Tuesday, November 22, 2005

Clap For Me

A while back I came home from work and my wife was watching Dr. Phil. He had a lady on who was an addict. She gave him a hard time telling him that she didn’t really like him at all. He replied, “That’s O.K. because what you think of me does not affect my self-esteem in the least.”

I thought to myself, “Wouldn’t that be nice if we all could think that way?” The problem is we don’t. We are all looking for approval. Some of us are athletes, others are teachers or physicians, some are extremely intelligent, good speakers or just good looking; a few of us are rich or powerful, but in some crazy way we are all trying to get people to clap for us. We want people to cheerus and say that we are normal, healthy, moral, upright and good. And it’s not just that we want to hear it from someone, but many someones. And much more than we want to love someone, we want to be loved.

I know it’s easy to sit here and generalize, but the truth is I want to be loved. I want people to think I am not a loser. I want someone to redeem me from my pitiful little life and treat me as if I were wonderfully important and I want them, YOU to let me have my own way. Listen, though, to Eugene Peterson’s commentary/translation of Galatians 5:19-21 (It’s from the translation called “The Message:”

"It is obvious what kind of life develops out of trying to get your own way all the time: repetitive, loveless, cheap sex; a stinking accumulation of mental and emotional garbage; frenzied and joyless grabs for happiness; trinket gods; magic-show religion; paranoid loneliness; cutthroat competition; all-consuming-yet-never-satisfied wants; a brutal temper; an impotence to love or be loved; divided homes and divided lives; small-minded and lopsided pursuits; the vicious habit of depersonalizing everyone into a rival; uncontrolled and uncontrollable addictions; ugly parodies of community. I could go on.
This isn't the first time I have warned you, you know. If you use your freedom this way, you will not inherit God's kingdom."

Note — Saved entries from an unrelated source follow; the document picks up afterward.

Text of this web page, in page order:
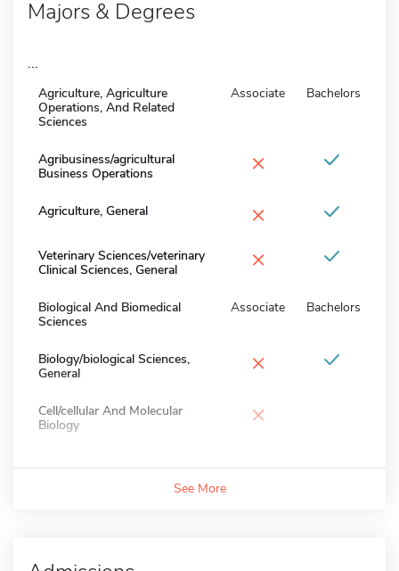
Majors & Degrees
...
Agriculture, Agriculture
Operations, And Related
Sciences
Associate Bachelors
Agribusiness/agricultural
Business Operations
×
Agriculture, General ×
Veterinary Sciences/veterinary
Clinical Sciences, General
×
Biological And Biomedical
Sciences
Associate Bachelors
Biology/biological Sciences,
General
×
Cell/cellular And Molecular
Biology
×
See More
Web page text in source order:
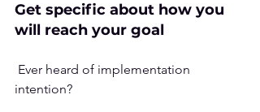
Get specific about how you
will reach your goal
Ever heard of implementation
intention?
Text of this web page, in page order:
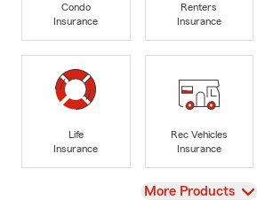
Condo
Insurance
Renters
Insurance
Life
Insurance
Rec Vehicles
Insurance
View
More Products
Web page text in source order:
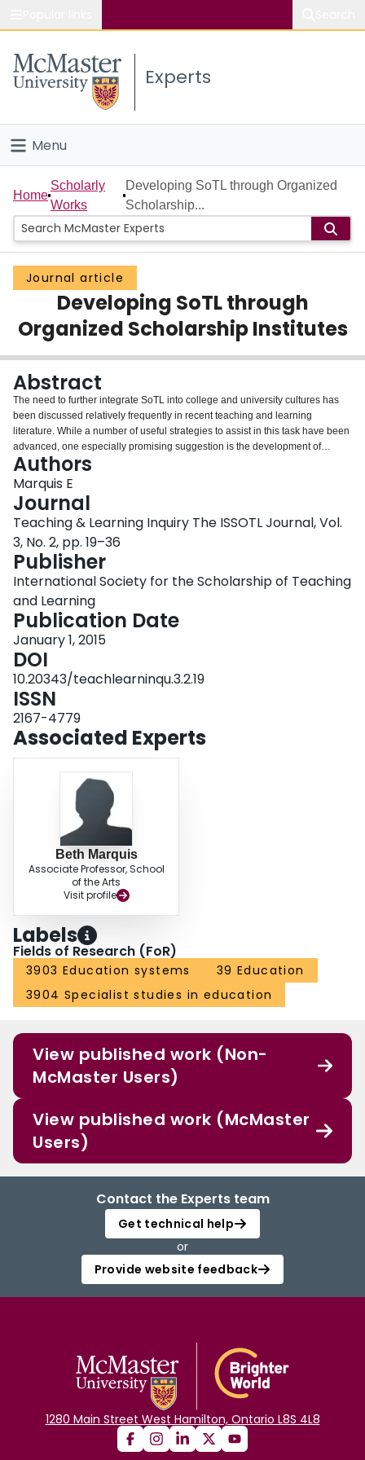
Study
Connect
Experts
Menu
Home
People
Groups
Scholarly Works
About
Login
Home
Scholarly
Works
Developing SoTL through Organized
Scholarship...
Journal article
Developing SoTL through
Organized Scholarship Institutes
Abstract
The need to further integrate SoTL into college and university cultures has
been discussed relatively frequently in recent teaching and learning
literature. While a number of useful strategies to assist in this task have been
advanced, one especially promising suggestion is the development of
organized, institutionally-recognized scholarship institutes. Centres or units
of this sort have been created at higher education institutions in a number of
countries, but little published information currently exists about the design of
these institutes or the experiences of individuals affiliated with them. To that
end, the present study sought to examine the perceived benefits, challenges
and design features of teaching and learning scholarship institutes at
research-intensive universities worldwide. A website scan and a survey of
individuals affiliated with these units were used to collect qualitative and
quantitative data of relevance to the research questions. Based on the
findings, and on ideas from the existing research institute and scholarship of
teaching and learning literatures, a series of recommendations for
individuals and campuses interested in developing effective SoTL institutes
are provided.
Authors
Marquis E
Journal
Teaching & Learning Inquiry The ISSOTL Journal, Vol.
3, No. 2, pp. 19–36
Publisher
International Society for the Scholarship of Teaching
and Learning
Publication Date
January 1, 2015
DOI
10.20343/teachlearninqu.3.2.19
ISSN
2167-4779
Associated Experts
Beth Marquis
Associate Professor, School
of the Arts
Visit profile
Labels
Fields of Research (FoR)
3903 Education systems
39 Education
3904 Specialist studies in education
View published work (Non-
McMaster Users)
View published work (McMaster
Users)
Contact the Experts team
Get technical help
or
Provide website feedback
1280 Main Street West Hamilton, Ontario L8S 4L8
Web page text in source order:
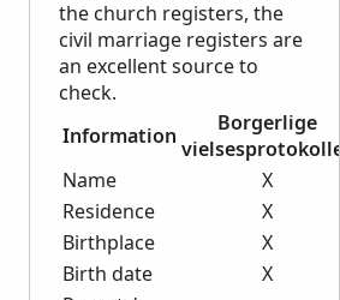
the church registers, the
civil marriage registers are
an excellent source to
check.
Information
Borgerlige
vielsesprotokoller
Name
X
Residence
X
Birthplace
X
Birth date
X

(The English Standard Version says it this way: "Now the works of the flesh are evident: sexual immorality, impurity, sensuality, idolatry, sorcery, enmity, strife, jealousy, fits of anger, rivalries, dissensions, divisions, envy, drunkenness, orgies, and things like these. I warn you, as I warned you before, that those who do such things will not inherit the kingdom of God.")

We know this and yet we keep on with our selfish lives. At the same time, we don’t want to live these selfish lives. We want redemption…HOPE…PEACE. And the wonderful thing is, and in our better moments we know this, WE HAVE IT! We have redemption and the good part is it doesn’t depend upon how good we are or how much we are liked or if anyone claps for us at all. It depends upon the sacrifice of Jesus Christ upon the cross and that is why we can be assured of salvation. All we have to do is depend upon Him. He paid the price. He took the loneliness of the cross; He took the beatings meant for us; He took the humiliation and the shame of it all so that we might know, above all things, that we are loved and wanted. So that we might know HOW MUCH we are loved and wanted. And so that we might be redeemed from our little lives and adopted into the family of God.

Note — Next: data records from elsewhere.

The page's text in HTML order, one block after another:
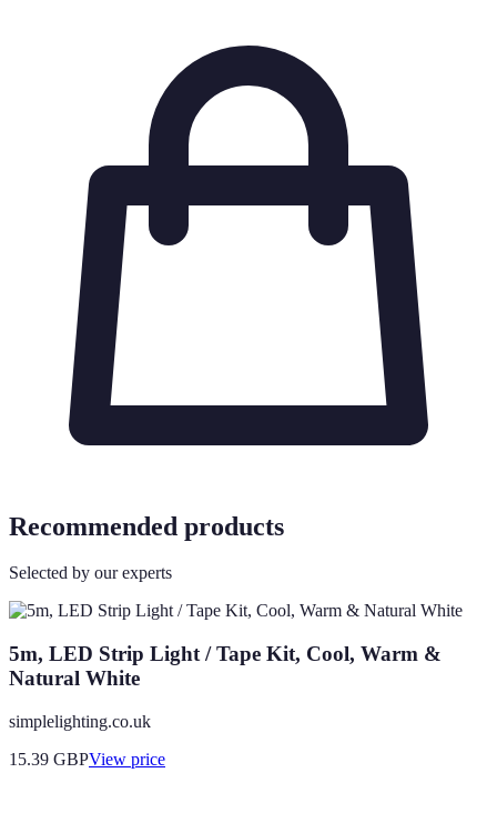
Recommended products
Selected by our experts
5m, LED Strip Light / Tape Kit, Cool, Warm &
Natural White
simplelighting.co.uk
15.39 GBPView price
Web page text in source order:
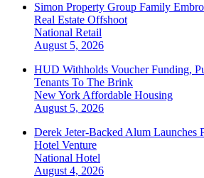
Simon Property Group Family
Real Estate Offshoot
National Retail
August 5, 2026
HUD Withholds Voucher Funding,
Tenants To The Brink
New York Affordable Housing
August 5, 2026
Derek Jeter-Backed Alum Launches
Hotel Venture
National Hotel
August 4, 2026
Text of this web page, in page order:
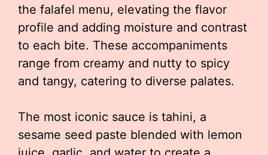
the falafel menu, elevating the flavor
profile and adding moisture and contrast
to each bite. These accompaniments
range from creamy and nutty to spicy
and tangy, catering to diverse palates.
The most iconic sauce is tahini, a
sesame seed paste blended with lemon

Of all things we ought to be thankful for at this time of the year and always, it is for the assurance of that genuine love and the salvation it has brought to us. John says to us:

1 John 5:11-13 (ESV)
"And this is the testimony, that God gave us eternal life, and this life is in his Son. Whoever has the Son has life; whoever does not have the Son of God does not have life. I write these things to you who believe in the name of the Son of God that you may know that you have eternal life."

Knowing this…being assured of this, let’s be thankful.